= Problem description =
For this exercise, return the line containing "Changing resource configuration" and every line after it through the end of the records below, without alteration.

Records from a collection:

[Start of Attachment]

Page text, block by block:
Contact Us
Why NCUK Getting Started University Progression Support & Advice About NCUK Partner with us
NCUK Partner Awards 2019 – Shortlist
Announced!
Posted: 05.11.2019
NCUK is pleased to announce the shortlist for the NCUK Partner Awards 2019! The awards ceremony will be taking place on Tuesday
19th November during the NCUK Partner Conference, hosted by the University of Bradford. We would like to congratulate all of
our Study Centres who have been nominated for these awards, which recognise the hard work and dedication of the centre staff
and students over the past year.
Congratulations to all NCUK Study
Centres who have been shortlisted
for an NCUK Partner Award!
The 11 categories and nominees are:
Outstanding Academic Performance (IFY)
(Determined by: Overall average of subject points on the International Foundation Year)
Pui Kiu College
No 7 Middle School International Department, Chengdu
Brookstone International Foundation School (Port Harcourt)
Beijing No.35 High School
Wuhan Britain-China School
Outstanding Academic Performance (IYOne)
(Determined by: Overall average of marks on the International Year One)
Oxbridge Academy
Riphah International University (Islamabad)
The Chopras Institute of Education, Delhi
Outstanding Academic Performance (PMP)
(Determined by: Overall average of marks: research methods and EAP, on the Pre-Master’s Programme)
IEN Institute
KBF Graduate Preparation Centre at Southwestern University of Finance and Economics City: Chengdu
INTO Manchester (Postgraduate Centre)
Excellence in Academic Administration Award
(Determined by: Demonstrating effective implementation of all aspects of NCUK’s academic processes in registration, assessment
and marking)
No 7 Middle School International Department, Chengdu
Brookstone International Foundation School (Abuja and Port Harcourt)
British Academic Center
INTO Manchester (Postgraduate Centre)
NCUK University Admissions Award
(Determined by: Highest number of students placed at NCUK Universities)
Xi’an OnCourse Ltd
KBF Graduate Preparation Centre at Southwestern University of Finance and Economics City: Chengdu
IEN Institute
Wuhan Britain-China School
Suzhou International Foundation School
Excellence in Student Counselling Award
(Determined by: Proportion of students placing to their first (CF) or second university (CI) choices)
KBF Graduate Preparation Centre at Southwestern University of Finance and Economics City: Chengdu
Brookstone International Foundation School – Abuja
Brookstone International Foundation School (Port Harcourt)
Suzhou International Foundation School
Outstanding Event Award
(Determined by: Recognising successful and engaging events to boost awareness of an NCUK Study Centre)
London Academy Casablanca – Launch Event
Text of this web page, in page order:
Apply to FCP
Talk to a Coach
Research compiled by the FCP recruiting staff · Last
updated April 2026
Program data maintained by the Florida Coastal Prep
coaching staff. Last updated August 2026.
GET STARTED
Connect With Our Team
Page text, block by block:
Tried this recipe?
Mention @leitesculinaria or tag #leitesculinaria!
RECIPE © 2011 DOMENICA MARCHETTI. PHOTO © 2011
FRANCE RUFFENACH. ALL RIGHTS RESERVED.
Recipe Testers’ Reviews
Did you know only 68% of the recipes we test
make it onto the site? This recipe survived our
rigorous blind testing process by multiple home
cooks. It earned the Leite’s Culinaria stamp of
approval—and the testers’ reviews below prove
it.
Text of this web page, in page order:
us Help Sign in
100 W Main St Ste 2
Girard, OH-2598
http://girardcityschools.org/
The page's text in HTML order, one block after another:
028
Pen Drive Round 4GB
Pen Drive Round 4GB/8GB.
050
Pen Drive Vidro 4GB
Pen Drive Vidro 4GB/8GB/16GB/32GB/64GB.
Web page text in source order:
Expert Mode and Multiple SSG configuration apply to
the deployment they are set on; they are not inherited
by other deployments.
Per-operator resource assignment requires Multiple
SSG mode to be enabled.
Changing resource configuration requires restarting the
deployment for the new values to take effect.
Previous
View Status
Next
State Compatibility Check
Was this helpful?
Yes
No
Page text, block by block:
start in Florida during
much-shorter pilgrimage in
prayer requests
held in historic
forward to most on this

[End of Attachment]

= Written response =
Changing resource configuration requires restarting the
deployment for the new values to take effect.
Previous
View Status
Next
State Compatibility Check
Was this helpful?
Yes
No
Page text, block by block:
start in Florida during
much-shorter pilgrimage in
prayer requests
held in historic
forward to most on this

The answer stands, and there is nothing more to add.